The Brief and Wondrous Life of Intersectionality

Culture Culture & Society

Why the movement’s decline was all but inevitable

Intersectionality is in crisis. It is reeling from the Republican-led assault on left-wing radicalism, retreating to its campus redoubt. If it passes from our public discourse, its epitaph should read: “Often wrong, never in doubt.”

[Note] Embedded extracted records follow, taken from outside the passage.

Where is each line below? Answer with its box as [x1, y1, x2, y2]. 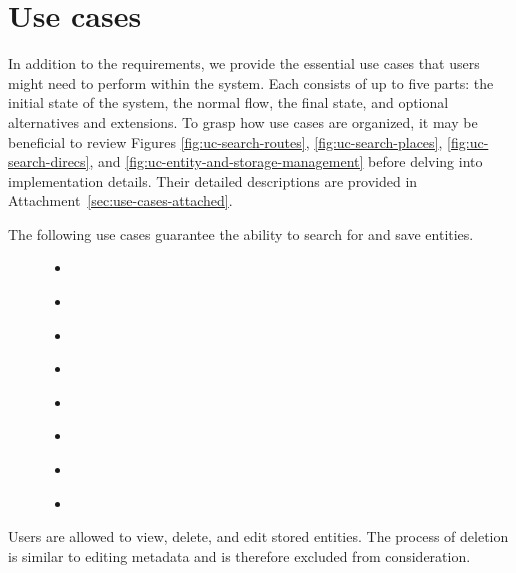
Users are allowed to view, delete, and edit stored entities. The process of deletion [8, 526, 509, 547]
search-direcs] [8, 151, 90, 172]
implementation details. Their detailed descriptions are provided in [8, 170, 418, 191]
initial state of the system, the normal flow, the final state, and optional [8, 92, 449, 113]
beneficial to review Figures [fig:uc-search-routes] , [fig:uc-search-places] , [8, 131, 443, 152]
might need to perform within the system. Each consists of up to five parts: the [8, 72, 494, 93]
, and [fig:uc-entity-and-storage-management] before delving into [89, 151, 483, 172]
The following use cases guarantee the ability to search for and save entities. [8, 223, 474, 244]
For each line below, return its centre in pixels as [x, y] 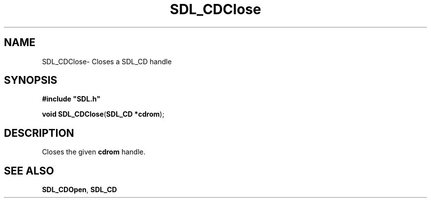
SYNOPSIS [31, 80]
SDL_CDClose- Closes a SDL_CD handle [107, 61]
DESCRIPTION [39, 133]
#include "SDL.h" [71, 99]
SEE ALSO [29, 171]
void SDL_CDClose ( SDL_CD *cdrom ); [103, 114]
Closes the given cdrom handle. [94, 152]
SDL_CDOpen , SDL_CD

Evidence of intersectionality’s ongoing if incomplete demise accumulates by the day. EPA Administrator Lee Zeldin canceled a $50 million grant to the Climate Justice Alliance, which insisted that “the path to climate justice travels through a free Palestine.” On mass media wildly popular with young Americans—podcasts by “free thinkers” like Joe Rogan—intersectionality is a punch line. Mentions of intersectionality began to taper off in 2022, according to Google Books Ngram Viewer. Viral essays feature former social-justice warriors questioning, as one did, environmentalism that has “become less about conservation…and more about freeing Palestine.” Corporations are rolling back DEI programs and retiring ad campaigns designed as catnip for intersectional sensibilities. Ibram X. Kendi’s Center for Antiracist Research at Boston University—which “sought to examine bigotry in the United States from multidimensional, intersectional, and interdisciplinary perspectives”—fired most of its staff in late 2023 due to “public support having shifted and contributions waning.” It closed for good in January of this year.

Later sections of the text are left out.